Would you retype exactly the lines below, starting with the one that has "A collection of" and going on through the one that has "Answer as [x, y].", with no pictures and nothing else?

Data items
Segment Open
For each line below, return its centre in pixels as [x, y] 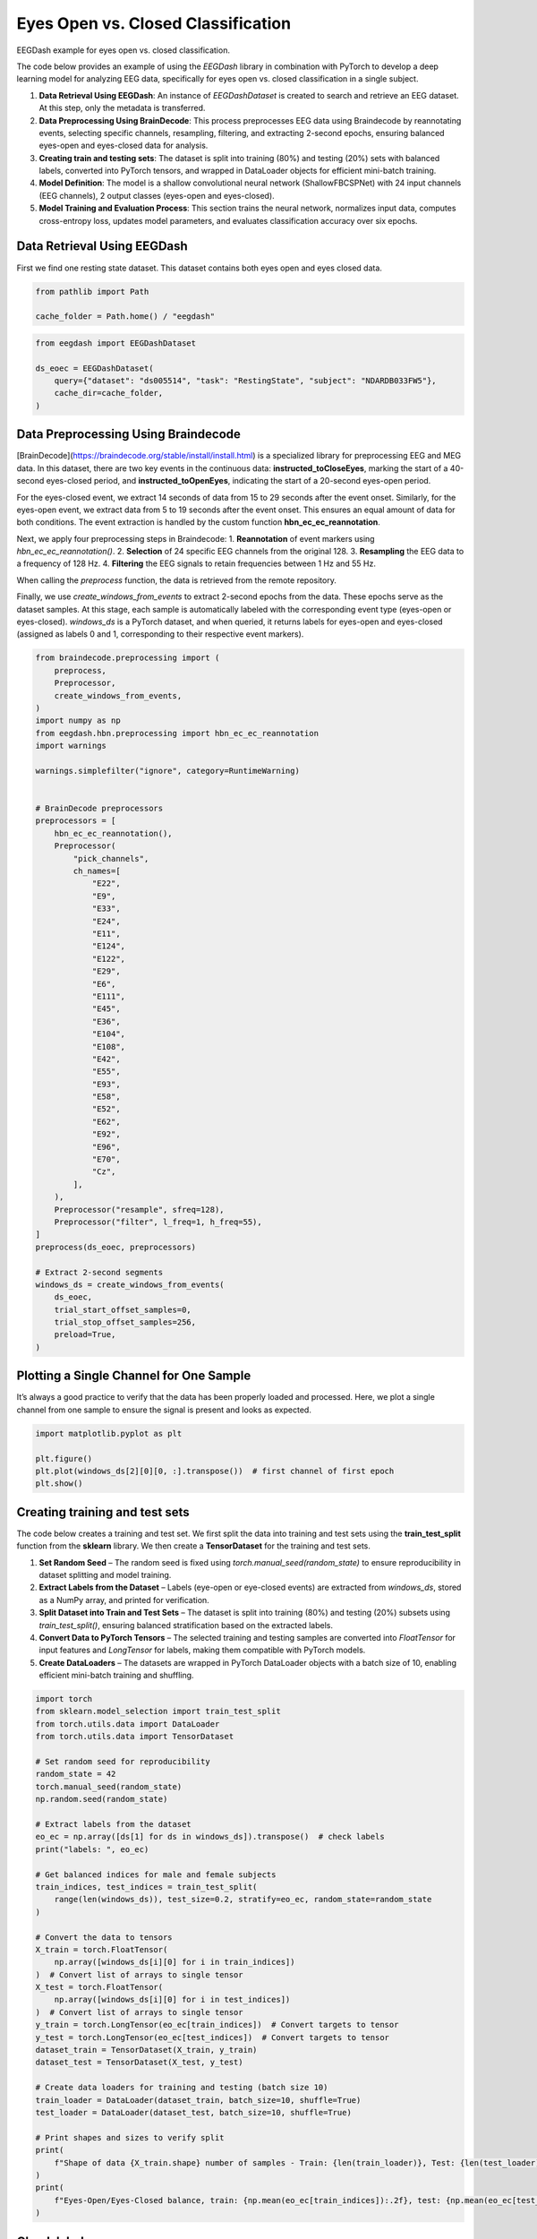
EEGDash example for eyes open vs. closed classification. [123, 50]
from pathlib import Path [92, 292]
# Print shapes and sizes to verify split [130, 2137]
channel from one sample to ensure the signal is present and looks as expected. [164, 1410]
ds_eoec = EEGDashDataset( [94, 368]
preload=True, [85, 1335]
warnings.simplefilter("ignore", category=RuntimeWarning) [167, 771]
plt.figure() [64, 1458]
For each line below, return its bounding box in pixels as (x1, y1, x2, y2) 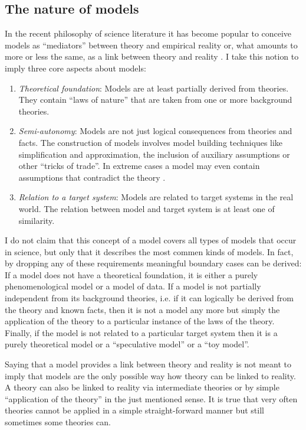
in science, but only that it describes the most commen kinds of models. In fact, (5, 245, 294, 258)
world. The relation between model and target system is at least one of (18, 202, 275, 214)
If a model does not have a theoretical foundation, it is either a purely (5, 268, 258, 281)
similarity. (18, 214, 55, 226)
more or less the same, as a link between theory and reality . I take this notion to (5, 50, 299, 63)
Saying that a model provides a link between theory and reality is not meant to (5, 358, 291, 370)
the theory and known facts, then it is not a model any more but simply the (5, 303, 280, 315)
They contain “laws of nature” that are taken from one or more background (18, 93, 292, 106)
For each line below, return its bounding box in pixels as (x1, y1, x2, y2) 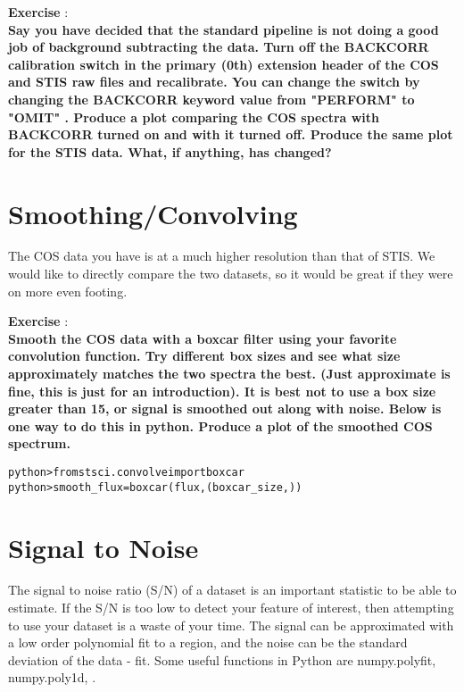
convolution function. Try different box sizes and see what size (8, 346, 401, 365)
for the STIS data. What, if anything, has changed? (8, 142, 332, 161)
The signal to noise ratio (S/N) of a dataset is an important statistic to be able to (8, 580, 457, 599)
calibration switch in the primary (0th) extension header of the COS (8, 54, 439, 73)
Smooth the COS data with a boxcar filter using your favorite (8, 329, 397, 347)
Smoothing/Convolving (8, 195, 298, 231)
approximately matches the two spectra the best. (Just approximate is (8, 364, 451, 383)
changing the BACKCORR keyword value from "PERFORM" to (8, 89, 415, 108)
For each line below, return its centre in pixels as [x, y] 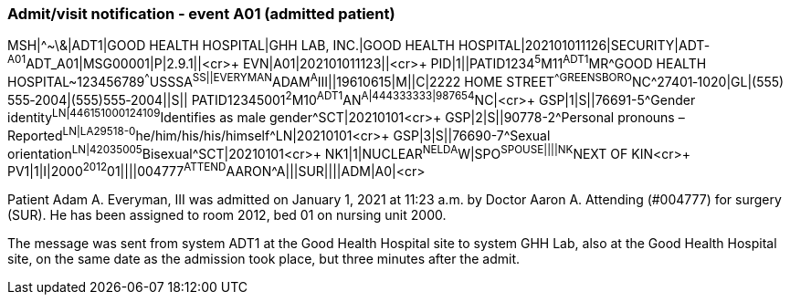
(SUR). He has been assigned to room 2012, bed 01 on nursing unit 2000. [227, 214]
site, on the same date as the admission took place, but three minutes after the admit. [264, 258]
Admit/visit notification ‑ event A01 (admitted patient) [201, 14]
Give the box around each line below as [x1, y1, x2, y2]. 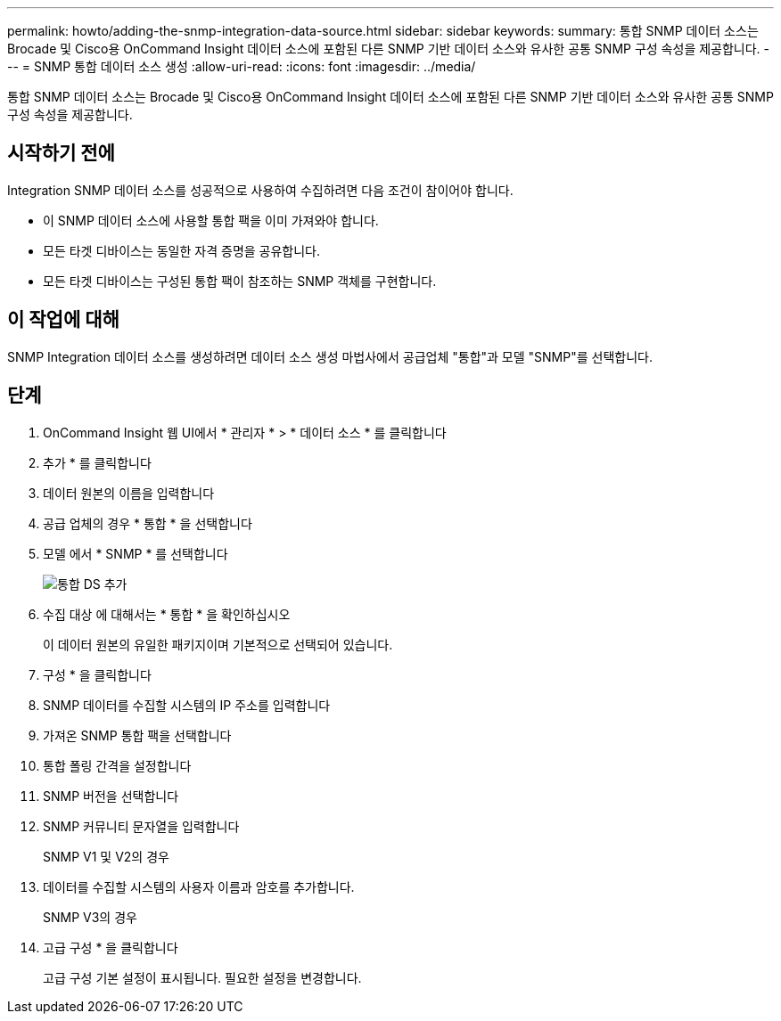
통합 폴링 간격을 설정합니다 [43, 757, 192, 773]
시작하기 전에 [7, 142, 115, 165]
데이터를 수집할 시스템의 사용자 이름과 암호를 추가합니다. [43, 878, 355, 894]
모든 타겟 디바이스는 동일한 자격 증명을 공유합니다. [43, 242, 321, 258]
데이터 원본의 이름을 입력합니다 [43, 485, 215, 501]
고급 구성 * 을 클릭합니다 [43, 939, 178, 955]
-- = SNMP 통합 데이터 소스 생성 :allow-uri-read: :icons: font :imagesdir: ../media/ [7, 59, 476, 74]
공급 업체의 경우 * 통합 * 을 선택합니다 [43, 515, 252, 531]
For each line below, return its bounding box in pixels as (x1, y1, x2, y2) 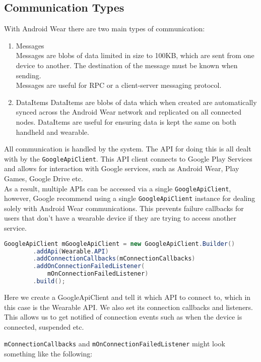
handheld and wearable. (16, 126, 89, 137)
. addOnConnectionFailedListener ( (33, 263, 145, 270)
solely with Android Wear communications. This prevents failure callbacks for (4, 202, 244, 213)
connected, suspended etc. (4, 321, 84, 332)
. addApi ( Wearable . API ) (33, 247, 109, 255)
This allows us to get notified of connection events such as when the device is (4, 312, 242, 322)
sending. (16, 70, 41, 80)
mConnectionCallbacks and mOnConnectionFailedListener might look (4, 338, 225, 349)
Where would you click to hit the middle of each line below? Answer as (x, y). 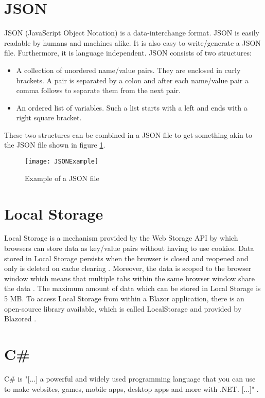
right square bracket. (49, 117)
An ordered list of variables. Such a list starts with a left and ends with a (132, 107)
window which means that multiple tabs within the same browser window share (129, 278)
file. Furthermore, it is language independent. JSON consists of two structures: (128, 53)
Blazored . (20, 319)
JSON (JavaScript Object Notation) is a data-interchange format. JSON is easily (132, 33)
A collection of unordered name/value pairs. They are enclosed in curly (128, 70)
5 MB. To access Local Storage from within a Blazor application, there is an (124, 298)
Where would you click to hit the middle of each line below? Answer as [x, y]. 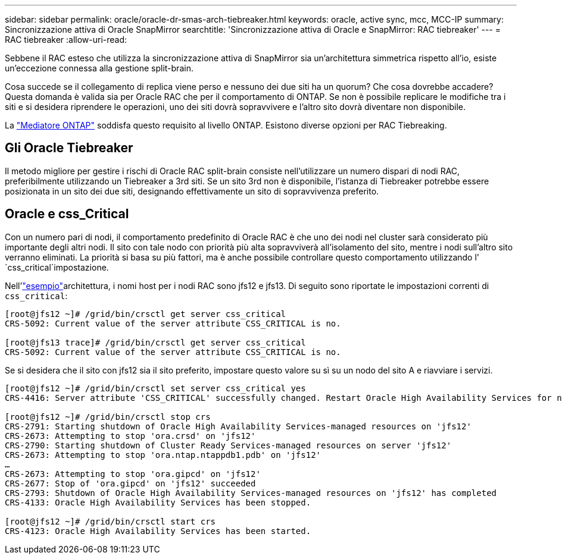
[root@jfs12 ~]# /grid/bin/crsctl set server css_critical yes [155, 388]
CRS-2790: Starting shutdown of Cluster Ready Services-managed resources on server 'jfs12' [228, 445]
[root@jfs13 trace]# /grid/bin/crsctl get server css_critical [155, 342]
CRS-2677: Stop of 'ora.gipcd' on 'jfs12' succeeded [130, 483]
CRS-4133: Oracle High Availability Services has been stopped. [158, 502]
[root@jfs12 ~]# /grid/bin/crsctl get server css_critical [146, 314]
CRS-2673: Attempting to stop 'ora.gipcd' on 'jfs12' [133, 474]
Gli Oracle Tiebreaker [69, 148]
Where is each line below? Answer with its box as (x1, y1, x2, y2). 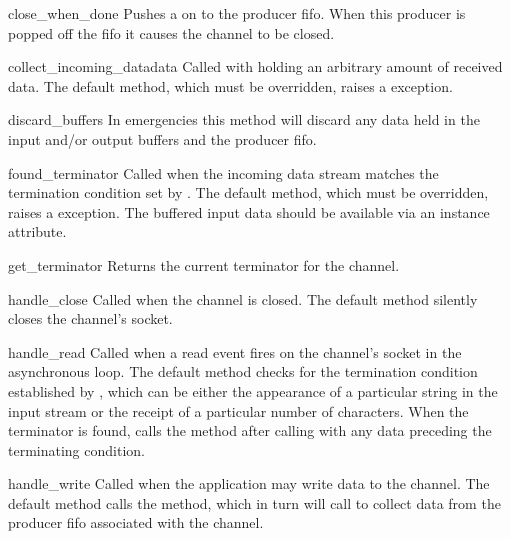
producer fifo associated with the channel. (8, 512, 264, 533)
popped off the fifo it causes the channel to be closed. (8, 22, 335, 43)
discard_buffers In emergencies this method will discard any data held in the (8, 109, 480, 130)
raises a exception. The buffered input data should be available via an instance (8, 201, 490, 222)
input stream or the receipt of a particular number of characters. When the (8, 400, 469, 421)
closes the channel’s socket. (8, 308, 173, 329)
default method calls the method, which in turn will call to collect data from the (8, 492, 501, 513)
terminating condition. (8, 439, 145, 460)
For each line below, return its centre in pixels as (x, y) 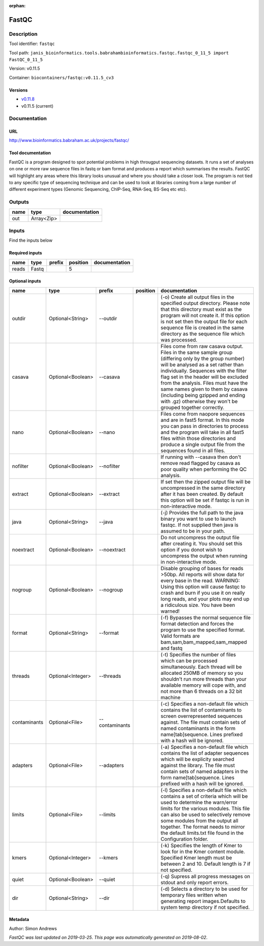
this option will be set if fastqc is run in (205, 500)
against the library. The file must (198, 765)
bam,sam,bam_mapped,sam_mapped (204, 642)
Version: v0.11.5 (24, 69)
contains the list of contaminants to (201, 710)
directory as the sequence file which (203, 334)
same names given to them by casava (204, 389)
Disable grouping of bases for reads (202, 568)
Segment Closed
• _Answer section_:
A collection of unordered name/value pairs. They are enclosed in curly (128, 70)
5 MB. To access Local Storage from within a Blazor application, there is an (124, 298)
Where would you click to hit the middle of each line below? Answer as [x, y]. 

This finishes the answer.